On Sat, 13 May 2006 19:03:48 +0100, And Rosta wrote:
> It is surely uncontroversial that there is a 'language instinct', i.e. that
> human infants have a talent for learning language, which wanes at puberty.
I think what is controversial about the "language instinct" is mainly the
term, not so much the phenomenon itself. There can be no doubt that humans
have an innate faculty for learning languages which non-human animals lack
(as numerous failed attempts to teach languages to non-human animals show),
and it is also evident that learning languages becomes more difficult
towards adulthood.
> There has traditionally been controversy over what is the content (nature
> and amount) of this faculty. To my (pretty meagre) knowledge, the most
> egregiously unparsimonious theories of the content of the language faculty
> have been Transformational Grammar c. 1965--1992, and Optimality Theory.

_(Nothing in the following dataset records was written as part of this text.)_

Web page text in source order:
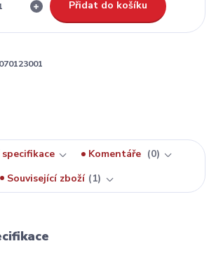
Přidat do košíku
Komentáře
0
Související zboží
1
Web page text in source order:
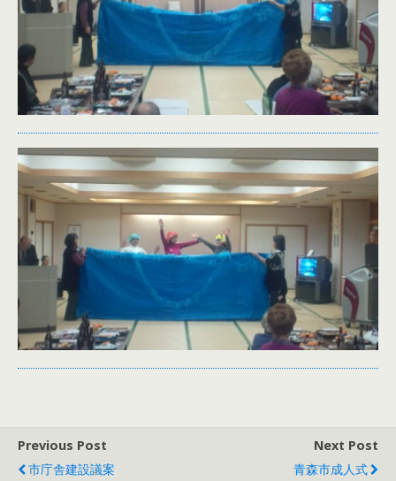
Previous Post
市庁舎建設議案
Next Post
青森市成人式
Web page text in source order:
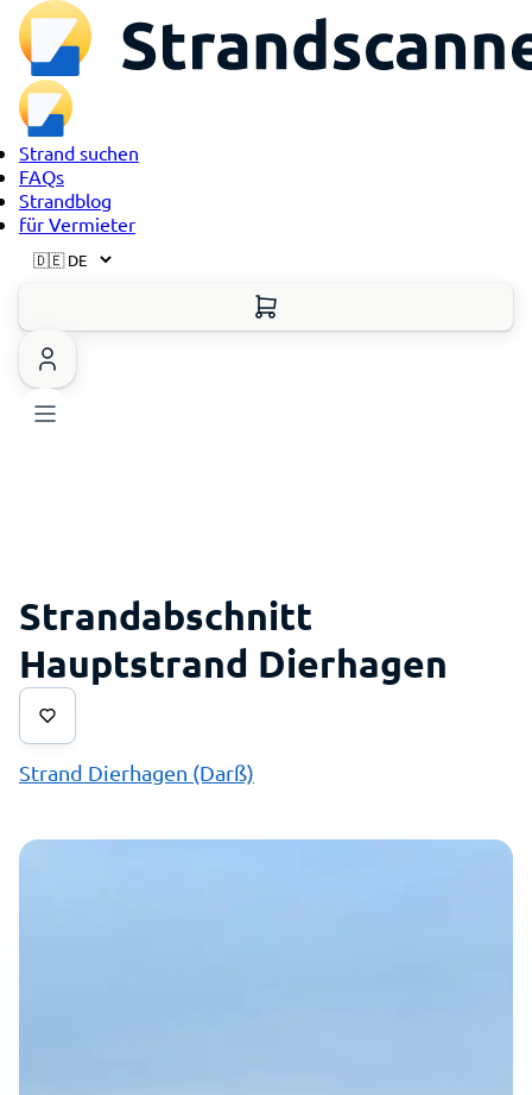
Strand suchen
FAQs
Strandblog
für Vermieter
Strandabschnitt
Hauptstrand Dierhagen
Strand Dierhagen (Darß)

What bugs me about those and several other theories is that they describe
language in terms that seem very artificial and remote from the way laypeople
perceive it, and probably are equally remote from the way our brains actually
process language. What also bugs me about many such theories is that they
break down when one attempts to apply them to "exotic" languages that
substantially differ in their grammatical structure from English - it has
indeed been claimed that many contemporary theories of language are in fact
just theories of English, and I seem to remmeber reading somewhere that
Chomsky doesn't speak any foreign language, though I don't know whether
that's true. It is probably true with many of his successors, though.

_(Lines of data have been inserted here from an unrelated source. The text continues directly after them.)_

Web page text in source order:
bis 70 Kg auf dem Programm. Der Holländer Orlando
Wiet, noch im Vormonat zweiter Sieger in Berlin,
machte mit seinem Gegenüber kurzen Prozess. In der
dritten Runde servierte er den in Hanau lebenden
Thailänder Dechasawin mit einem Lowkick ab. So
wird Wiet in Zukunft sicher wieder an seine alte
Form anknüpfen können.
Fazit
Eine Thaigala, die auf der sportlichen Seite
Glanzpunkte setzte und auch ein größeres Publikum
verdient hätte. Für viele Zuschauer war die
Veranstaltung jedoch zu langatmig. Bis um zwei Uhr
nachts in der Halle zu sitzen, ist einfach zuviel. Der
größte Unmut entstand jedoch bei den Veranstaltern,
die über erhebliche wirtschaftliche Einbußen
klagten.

On Sat, 13 May 2006 19:10:14 +0100, And Rosta wrote:
> I'd thought that autistics have relatively unimpaired language, but highly
> impaired pragmatics (i.e. impaired Theory of Mind faculty). And in contrast,
> Williams Syndrome has highly impaired language but very proficient
> pragmatics (unimpaired Theory of Mind faculty). Or something like that.
> Maybe I'd got it wrong.
Autism often goes along with speech disorder. Many autists don't speak at
all; many speak in "pathological" ways (e.g. echolaly); many, many autists
take everything literally and cannot "read between the lines". But lighter
forms of autism, such as Asperger's syndrome, indeed do not involve clinically
relevant peculiarities of language.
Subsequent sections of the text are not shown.